Benchmarking fungal species classification using Oxford Nanopore Technologies long-read ITS metabarcodes
Benchmarking fungal species classification using Oxford Nanopore Technologies long-read ITS metabarcodes
Graetz, A.; Feng, J.; Ringeri, A.; Bird, A.; Vu, D.; Truong, C.; Schwessinger, B.
AbstractThe gold standard for fungal classification has long been specimen or culture-based, however, many Fungi display simple morphological characteristics, or are unculturable by current methods. Using DNA metabarcodes, many taxa can be identified from a single sample simultaneously, but annotating these sequences with species-level taxonomy often requires more information than short-read sequences afford.

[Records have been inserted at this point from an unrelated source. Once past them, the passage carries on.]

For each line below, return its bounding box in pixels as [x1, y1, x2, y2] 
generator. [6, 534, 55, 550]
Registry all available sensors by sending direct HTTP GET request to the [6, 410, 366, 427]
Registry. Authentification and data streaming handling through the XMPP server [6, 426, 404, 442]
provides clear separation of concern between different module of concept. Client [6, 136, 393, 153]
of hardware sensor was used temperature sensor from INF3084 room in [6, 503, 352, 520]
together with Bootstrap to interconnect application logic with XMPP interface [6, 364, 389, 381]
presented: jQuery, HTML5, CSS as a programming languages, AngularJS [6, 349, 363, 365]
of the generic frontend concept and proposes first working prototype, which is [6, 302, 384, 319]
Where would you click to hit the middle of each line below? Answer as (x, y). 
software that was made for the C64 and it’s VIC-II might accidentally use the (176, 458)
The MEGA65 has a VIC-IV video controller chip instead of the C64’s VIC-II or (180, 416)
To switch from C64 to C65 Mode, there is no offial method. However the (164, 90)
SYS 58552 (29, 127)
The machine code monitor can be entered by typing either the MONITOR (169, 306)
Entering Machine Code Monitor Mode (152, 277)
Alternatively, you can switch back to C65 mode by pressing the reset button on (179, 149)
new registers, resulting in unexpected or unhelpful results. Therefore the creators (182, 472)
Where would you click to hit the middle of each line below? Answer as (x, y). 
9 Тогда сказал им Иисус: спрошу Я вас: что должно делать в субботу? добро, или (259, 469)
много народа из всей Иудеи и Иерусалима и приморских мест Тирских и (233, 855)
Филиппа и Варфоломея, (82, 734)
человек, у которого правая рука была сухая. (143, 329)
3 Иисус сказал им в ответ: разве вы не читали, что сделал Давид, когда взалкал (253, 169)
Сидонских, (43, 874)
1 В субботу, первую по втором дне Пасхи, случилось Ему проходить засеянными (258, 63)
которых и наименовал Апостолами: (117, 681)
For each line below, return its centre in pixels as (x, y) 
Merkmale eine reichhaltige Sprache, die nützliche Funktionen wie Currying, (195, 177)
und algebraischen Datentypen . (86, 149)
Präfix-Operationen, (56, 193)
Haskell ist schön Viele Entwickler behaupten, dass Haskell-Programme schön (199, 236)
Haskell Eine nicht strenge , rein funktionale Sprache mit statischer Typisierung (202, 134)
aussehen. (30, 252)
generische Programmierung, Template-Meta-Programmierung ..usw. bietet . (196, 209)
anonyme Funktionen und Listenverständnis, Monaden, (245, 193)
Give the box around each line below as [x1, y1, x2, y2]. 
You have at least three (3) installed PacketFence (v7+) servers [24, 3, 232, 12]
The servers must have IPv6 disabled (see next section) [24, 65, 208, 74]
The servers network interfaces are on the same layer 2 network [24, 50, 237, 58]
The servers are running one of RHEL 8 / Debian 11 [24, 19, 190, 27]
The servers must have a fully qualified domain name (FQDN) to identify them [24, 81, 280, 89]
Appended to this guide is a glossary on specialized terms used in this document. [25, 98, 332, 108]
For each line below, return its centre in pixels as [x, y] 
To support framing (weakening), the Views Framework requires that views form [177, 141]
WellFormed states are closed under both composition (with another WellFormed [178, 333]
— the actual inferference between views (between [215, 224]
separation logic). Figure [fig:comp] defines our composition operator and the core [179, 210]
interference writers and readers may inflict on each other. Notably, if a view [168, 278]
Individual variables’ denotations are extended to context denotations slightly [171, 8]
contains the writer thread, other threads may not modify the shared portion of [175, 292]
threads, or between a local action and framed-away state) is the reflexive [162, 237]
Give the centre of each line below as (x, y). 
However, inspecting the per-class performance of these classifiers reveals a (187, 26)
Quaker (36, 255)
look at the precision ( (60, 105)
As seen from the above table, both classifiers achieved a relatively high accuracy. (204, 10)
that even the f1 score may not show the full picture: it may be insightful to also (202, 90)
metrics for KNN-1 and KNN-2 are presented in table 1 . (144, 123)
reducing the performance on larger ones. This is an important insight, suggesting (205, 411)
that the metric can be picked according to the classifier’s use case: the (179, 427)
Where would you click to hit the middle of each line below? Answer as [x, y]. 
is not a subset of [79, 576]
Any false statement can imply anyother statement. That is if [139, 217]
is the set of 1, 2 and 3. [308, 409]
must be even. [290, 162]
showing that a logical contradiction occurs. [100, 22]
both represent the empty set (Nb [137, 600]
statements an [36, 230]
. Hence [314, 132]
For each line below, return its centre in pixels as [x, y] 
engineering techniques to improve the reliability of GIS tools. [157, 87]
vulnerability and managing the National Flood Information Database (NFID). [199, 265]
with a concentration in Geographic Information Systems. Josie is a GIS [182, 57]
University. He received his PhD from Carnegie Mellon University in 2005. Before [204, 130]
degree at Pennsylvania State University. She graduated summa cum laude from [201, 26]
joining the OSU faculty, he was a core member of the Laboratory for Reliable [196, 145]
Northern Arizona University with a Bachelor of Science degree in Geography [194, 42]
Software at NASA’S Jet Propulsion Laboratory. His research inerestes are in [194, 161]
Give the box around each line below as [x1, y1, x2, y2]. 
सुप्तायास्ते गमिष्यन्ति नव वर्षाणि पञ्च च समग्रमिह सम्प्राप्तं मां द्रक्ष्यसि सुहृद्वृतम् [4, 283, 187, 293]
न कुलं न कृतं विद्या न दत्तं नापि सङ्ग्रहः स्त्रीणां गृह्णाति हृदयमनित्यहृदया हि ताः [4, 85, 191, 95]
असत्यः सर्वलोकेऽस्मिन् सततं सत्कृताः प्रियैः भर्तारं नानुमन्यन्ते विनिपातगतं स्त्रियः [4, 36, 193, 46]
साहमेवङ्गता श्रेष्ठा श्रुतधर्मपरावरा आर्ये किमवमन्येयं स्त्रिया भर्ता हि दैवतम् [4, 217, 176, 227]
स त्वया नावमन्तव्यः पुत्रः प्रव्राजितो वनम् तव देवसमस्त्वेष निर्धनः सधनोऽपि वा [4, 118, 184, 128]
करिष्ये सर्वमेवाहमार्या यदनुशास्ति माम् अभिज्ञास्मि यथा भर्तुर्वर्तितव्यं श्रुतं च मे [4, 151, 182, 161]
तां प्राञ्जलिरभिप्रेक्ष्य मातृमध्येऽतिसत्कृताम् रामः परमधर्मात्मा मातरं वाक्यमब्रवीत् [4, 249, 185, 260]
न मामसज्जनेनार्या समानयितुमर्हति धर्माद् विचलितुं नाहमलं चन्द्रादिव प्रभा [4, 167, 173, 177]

Oxford Nanopore Technologies (ONT) long-read sequencing has achieved species-level resolution in metabarcoding of bacteria and invertebrates, but complex fungal taxonomy and biology has been a hurdle to the application of this technology for Fungi. In this work, we use a mock community of real ONT long-read metabarcodes from 54 fungi from the Dikarya subkingdom to extensively benchmark classification approaches to assign species-level taxonomy. We compare eight classification approaches spanning alignment and k-mer based algorithms, to emerging machine learning methods, and assess the sensitivity, precision, and diversity estimation of each classifier at the species level. Our results indicate that classifiers which determine informed thresholds of sequence similarity based on a provided reference database are not only more accurate at the species level, but more consistent to correct species abundance distributions, and better able to place sequences from \"unknown\" species taxonomically closer to their true origin. We demonstrate the power of machine learning classifiers to leverage long-read metabarcodes, and their promise as emerging methods in DNA sequence classification. We present our results in the context of real-world use cases, to demonstrate that species-level taxonomic inference is achievable, precise, and reliable with ONT long-read fungal metabarcodes.